## [INSTRUCTIONS FOR THE TASK]
Once the pictures are removed, output the remaining entries exactly as given.

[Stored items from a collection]
----------------------------------------
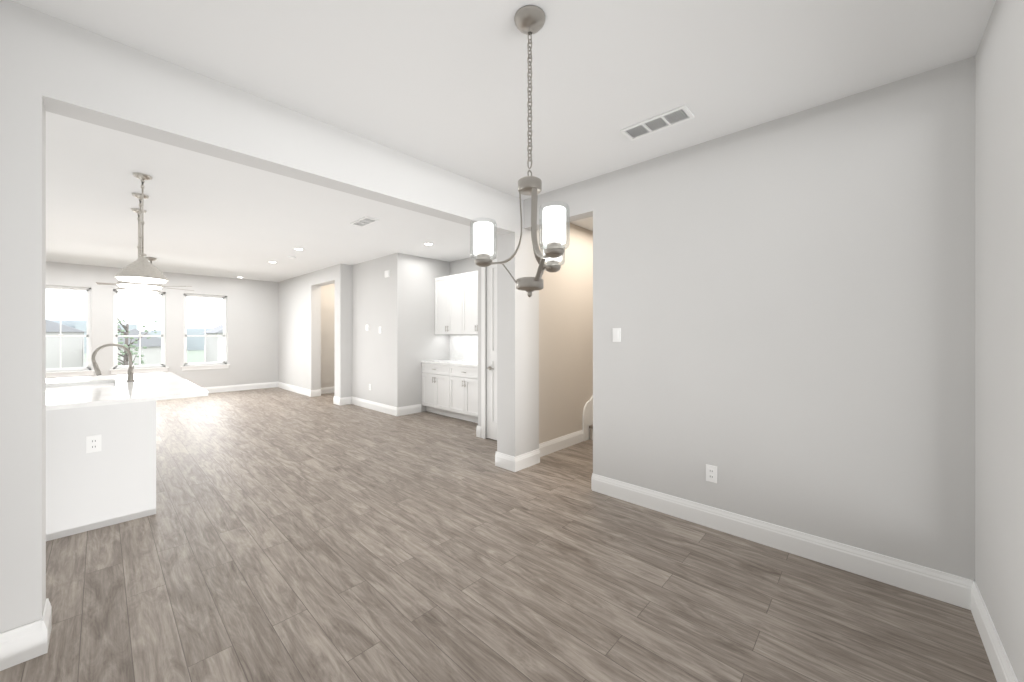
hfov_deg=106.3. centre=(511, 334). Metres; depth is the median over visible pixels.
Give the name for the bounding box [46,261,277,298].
wall
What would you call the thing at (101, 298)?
pier
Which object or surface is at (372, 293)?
wall
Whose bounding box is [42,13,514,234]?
beam
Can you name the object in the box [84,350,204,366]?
ground
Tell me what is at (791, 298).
wall
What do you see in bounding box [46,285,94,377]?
window
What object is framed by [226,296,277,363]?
pier
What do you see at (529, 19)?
chandelier
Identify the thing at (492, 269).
closet door
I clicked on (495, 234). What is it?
lintel
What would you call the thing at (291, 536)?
floor
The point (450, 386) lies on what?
cabinet
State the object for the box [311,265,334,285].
lintel
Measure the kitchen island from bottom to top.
0.900 m
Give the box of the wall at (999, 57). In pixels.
[975,0,1023,681]
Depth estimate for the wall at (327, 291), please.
8.98 m
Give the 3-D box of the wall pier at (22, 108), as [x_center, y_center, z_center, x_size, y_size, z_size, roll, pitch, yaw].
[-2.696,-0.010,1.031,0.170,2.780,1.830,0,0,43]
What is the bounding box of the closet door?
[487,258,496,439]
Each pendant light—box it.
[115,172,168,283]
[116,193,162,289]
[117,208,159,294]
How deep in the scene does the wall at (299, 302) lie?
8.91 m
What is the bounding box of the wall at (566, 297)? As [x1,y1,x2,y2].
[539,222,592,443]
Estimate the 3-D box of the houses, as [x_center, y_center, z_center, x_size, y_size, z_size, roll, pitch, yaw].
[-43.520,0.824,45.875,21.838,7.472,90.160,0,0,43]
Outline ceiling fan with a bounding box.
[96,257,193,290]
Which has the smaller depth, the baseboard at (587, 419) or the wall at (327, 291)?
the baseboard at (587, 419)
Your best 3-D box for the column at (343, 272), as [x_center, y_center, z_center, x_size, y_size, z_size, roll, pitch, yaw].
[-3.296,-0.010,7.661,0.270,2.780,0.370,0,0,43]
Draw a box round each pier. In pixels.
[0,0,45,632]
[91,288,112,369]
[165,292,183,366]
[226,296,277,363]
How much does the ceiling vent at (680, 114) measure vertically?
0.010 m
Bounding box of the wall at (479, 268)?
[478,266,486,437]
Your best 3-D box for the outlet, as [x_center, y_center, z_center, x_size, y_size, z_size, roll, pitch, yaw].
[1.409,0.980,2.713,0.072,0.116,0.010,0,0,43]
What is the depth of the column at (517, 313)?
3.92 m
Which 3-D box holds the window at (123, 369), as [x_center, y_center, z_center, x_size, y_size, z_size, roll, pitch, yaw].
[-7.900,-0.070,8.160,0.155,1.740,0.900,0,0,43]
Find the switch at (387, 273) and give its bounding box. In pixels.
[385,270,389,277]
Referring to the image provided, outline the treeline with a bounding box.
[50,320,209,353]
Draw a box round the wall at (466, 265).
[450,256,477,334]
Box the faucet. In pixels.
[91,343,134,381]
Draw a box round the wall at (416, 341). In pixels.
[394,253,449,411]
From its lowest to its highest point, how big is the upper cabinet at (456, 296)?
1.030 m
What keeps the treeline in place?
on the ground
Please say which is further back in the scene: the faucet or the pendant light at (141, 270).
the faucet
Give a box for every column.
[335,264,351,397]
[497,197,538,456]
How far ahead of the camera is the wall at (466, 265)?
6.97 m
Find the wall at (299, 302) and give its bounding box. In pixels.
[278,273,320,389]
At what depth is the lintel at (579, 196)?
3.55 m
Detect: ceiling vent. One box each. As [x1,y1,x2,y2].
[350,217,378,226]
[620,105,693,140]
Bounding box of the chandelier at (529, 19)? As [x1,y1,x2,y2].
[470,5,569,296]
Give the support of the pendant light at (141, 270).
hanging from the ceiling
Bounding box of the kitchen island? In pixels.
[46,372,207,540]
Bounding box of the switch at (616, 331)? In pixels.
[613,328,620,341]
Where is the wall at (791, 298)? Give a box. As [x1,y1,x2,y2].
[593,56,974,580]
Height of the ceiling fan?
0.619 m
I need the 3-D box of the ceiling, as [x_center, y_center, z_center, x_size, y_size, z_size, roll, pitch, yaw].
[-2.693,-1.440,5.177,12.200,0.120,8.500,0,0,43]
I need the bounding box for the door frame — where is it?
[481,251,496,438]
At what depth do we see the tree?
14.76 m
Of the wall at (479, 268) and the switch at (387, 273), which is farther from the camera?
the switch at (387, 273)
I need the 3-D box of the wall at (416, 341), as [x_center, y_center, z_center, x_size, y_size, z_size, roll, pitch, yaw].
[-1.551,-0.010,6.929,0.120,2.780,1.220,0,0,43]
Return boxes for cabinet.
[421,335,477,422]
[435,271,477,333]
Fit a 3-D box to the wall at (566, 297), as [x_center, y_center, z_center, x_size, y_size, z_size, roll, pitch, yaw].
[1.128,-0.010,5.272,0.140,2.780,2.850,0,0,43]
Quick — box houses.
[46,319,222,368]
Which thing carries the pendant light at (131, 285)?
hanging from the ceiling
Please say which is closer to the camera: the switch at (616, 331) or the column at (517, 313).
the switch at (616, 331)
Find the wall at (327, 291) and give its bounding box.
[321,283,334,387]
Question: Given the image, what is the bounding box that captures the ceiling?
[12,0,995,281]
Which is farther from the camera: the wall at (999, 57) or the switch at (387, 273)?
the switch at (387, 273)
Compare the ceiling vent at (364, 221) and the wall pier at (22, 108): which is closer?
the wall pier at (22, 108)
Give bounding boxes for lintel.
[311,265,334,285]
[493,233,496,258]
[524,178,592,229]
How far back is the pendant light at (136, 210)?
4.19 m
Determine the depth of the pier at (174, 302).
8.53 m
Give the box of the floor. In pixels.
[0,387,996,681]
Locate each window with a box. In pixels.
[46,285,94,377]
[110,289,168,373]
[181,294,229,370]
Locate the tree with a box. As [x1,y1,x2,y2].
[118,306,156,364]
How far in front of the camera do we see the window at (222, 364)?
8.97 m
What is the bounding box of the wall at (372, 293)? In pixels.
[352,254,393,405]
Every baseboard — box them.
[0,382,1017,681]
[582,395,592,440]
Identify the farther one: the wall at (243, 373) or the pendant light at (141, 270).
the wall at (243, 373)
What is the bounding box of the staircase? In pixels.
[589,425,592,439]
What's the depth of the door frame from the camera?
5.04 m
----------------------------------------
## [EXPECTED ANSWER]
hfov_deg=106.3. centre=(511, 334). Metres; depth is the median over visible pixels.
Give the name for the bounding box [46,261,277,298].
wall
What would you call the thing at (101, 298)?
pier
Which object or surface is at (372, 293)?
wall
Whose bounding box is [42,13,514,234]?
beam
Can you name the object in the box [84,350,204,366]?
ground
Tell me what is at (791, 298).
wall
What do you see in bounding box [46,285,94,377]?
window
What object is framed by [226,296,277,363]?
pier
What do you see at (529, 19)?
chandelier
Identify the thing at (492, 269).
closet door
I clicked on (495, 234). What is it?
lintel
What would you call the thing at (291, 536)?
floor
The point (450, 386) lies on what?
cabinet
State the object for the box [311,265,334,285].
lintel
Measure the kitchen island from bottom to top.
0.900 m
Give the box of the wall at (999, 57). In pixels.
[975,0,1023,681]
Depth estimate for the wall at (327, 291), please.
8.98 m
Give the 3-D box of the wall pier at (22, 108), as [x_center, y_center, z_center, x_size, y_size, z_size, roll, pitch, yaw].
[-2.696,-0.010,1.031,0.170,2.780,1.830,0,0,43]
What is the bounding box of the closet door?
[487,258,496,439]
Each pendant light—box it.
[115,172,168,283]
[116,193,162,289]
[117,208,159,294]
How deep in the scene does the wall at (299, 302) lie?
8.91 m
What is the bounding box of the wall at (566, 297)? As [x1,y1,x2,y2].
[539,222,592,443]
Estimate the 3-D box of the houses, as [x_center, y_center, z_center, x_size, y_size, z_size, roll, pitch, yaw].
[-43.520,0.824,45.875,21.838,7.472,90.160,0,0,43]
Outline ceiling fan with a bounding box.
[96,257,193,290]
Which has the smaller depth, the baseboard at (587, 419) or the wall at (327, 291)?
the baseboard at (587, 419)
Your best 3-D box for the column at (343, 272), as [x_center, y_center, z_center, x_size, y_size, z_size, roll, pitch, yaw].
[-3.296,-0.010,7.661,0.270,2.780,0.370,0,0,43]
Draw a box round each pier. In pixels.
[0,0,45,632]
[91,288,112,369]
[165,292,183,366]
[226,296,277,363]
How much does the ceiling vent at (680, 114) measure vertically?
0.010 m
Bounding box of the wall at (479, 268)?
[478,266,486,437]
Your best 3-D box for the outlet, as [x_center, y_center, z_center, x_size, y_size, z_size, roll, pitch, yaw].
[1.409,0.980,2.713,0.072,0.116,0.010,0,0,43]
What is the depth of the column at (517, 313)?
3.92 m
Which 3-D box holds the window at (123, 369), as [x_center, y_center, z_center, x_size, y_size, z_size, roll, pitch, yaw].
[-7.900,-0.070,8.160,0.155,1.740,0.900,0,0,43]
Find the switch at (387, 273) and give its bounding box. In pixels.
[385,270,389,277]
Referring to the image provided, outline the treeline with a bounding box.
[50,320,209,353]
Draw a box round the wall at (466, 265).
[450,256,477,334]
Box the faucet. In pixels.
[91,343,134,381]
Draw a box round the wall at (416, 341). In pixels.
[394,253,449,411]
From its lowest to its highest point, how big is the upper cabinet at (456, 296)?
1.030 m
What keeps the treeline in place?
on the ground
Please say which is further back in the scene: the faucet or the pendant light at (141, 270).
the faucet
Give a box for every column.
[335,264,351,397]
[497,197,538,456]
How far ahead of the camera is the wall at (466, 265)?
6.97 m
Find the wall at (299, 302) and give its bounding box. In pixels.
[278,273,320,389]
At what depth is the lintel at (579, 196)?
3.55 m
Detect: ceiling vent. One box each. As [x1,y1,x2,y2].
[350,217,378,226]
[620,105,693,140]
Bounding box of the chandelier at (529, 19)? As [x1,y1,x2,y2].
[470,5,569,296]
Give the support of the pendant light at (141, 270).
hanging from the ceiling
Bounding box of the kitchen island? In pixels.
[46,372,207,540]
Bounding box of the switch at (616, 331)? In pixels.
[613,328,620,341]
Where is the wall at (791, 298)? Give a box. As [x1,y1,x2,y2].
[593,56,974,580]
Height of the ceiling fan?
0.619 m
I need the 3-D box of the ceiling, as [x_center, y_center, z_center, x_size, y_size, z_size, roll, pitch, yaw].
[-2.693,-1.440,5.177,12.200,0.120,8.500,0,0,43]
I need the bounding box for the door frame — where is it?
[481,251,496,438]
At what depth do we see the tree?
14.76 m
Of the wall at (479, 268) and the switch at (387, 273), which is farther from the camera?
the switch at (387, 273)
I need the 3-D box of the wall at (416, 341), as [x_center, y_center, z_center, x_size, y_size, z_size, roll, pitch, yaw].
[-1.551,-0.010,6.929,0.120,2.780,1.220,0,0,43]
Return boxes for cabinet.
[421,335,477,422]
[435,271,477,333]
Fit a 3-D box to the wall at (566, 297), as [x_center, y_center, z_center, x_size, y_size, z_size, roll, pitch, yaw].
[1.128,-0.010,5.272,0.140,2.780,2.850,0,0,43]
Quick — box houses.
[46,319,222,368]
Which thing carries the pendant light at (131, 285)?
hanging from the ceiling
Please say which is closer to the camera: the switch at (616, 331) or the column at (517, 313).
the switch at (616, 331)
Find the wall at (327, 291) and give its bounding box.
[321,283,334,387]
Question: Given the image, what is the bounding box that captures the ceiling?
[12,0,995,281]
Which is farther from the camera: the wall at (999, 57) or the switch at (387, 273)?
the switch at (387, 273)
Compare the ceiling vent at (364, 221) and the wall pier at (22, 108): which is closer?
the wall pier at (22, 108)
Give bounding boxes for lintel.
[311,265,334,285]
[493,233,496,258]
[524,178,592,229]
How far back is the pendant light at (136, 210)?
4.19 m
Determine the depth of the pier at (174, 302).
8.53 m
Give the box of the floor. In pixels.
[0,387,996,681]
Locate each window with a box. In pixels.
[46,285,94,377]
[110,289,168,373]
[181,294,229,370]
Locate the tree with a box. As [x1,y1,x2,y2].
[118,306,156,364]
How far in front of the camera do we see the window at (222, 364)?
8.97 m
What is the bounding box of the wall at (372, 293)? In pixels.
[352,254,393,405]
Every baseboard — box them.
[0,382,1017,681]
[582,395,592,440]
Identify the farther one: the wall at (243, 373) or the pendant light at (141, 270).
the wall at (243, 373)
What is the bounding box of the staircase? In pixels.
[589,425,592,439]
What's the depth of the door frame from the camera?
5.04 m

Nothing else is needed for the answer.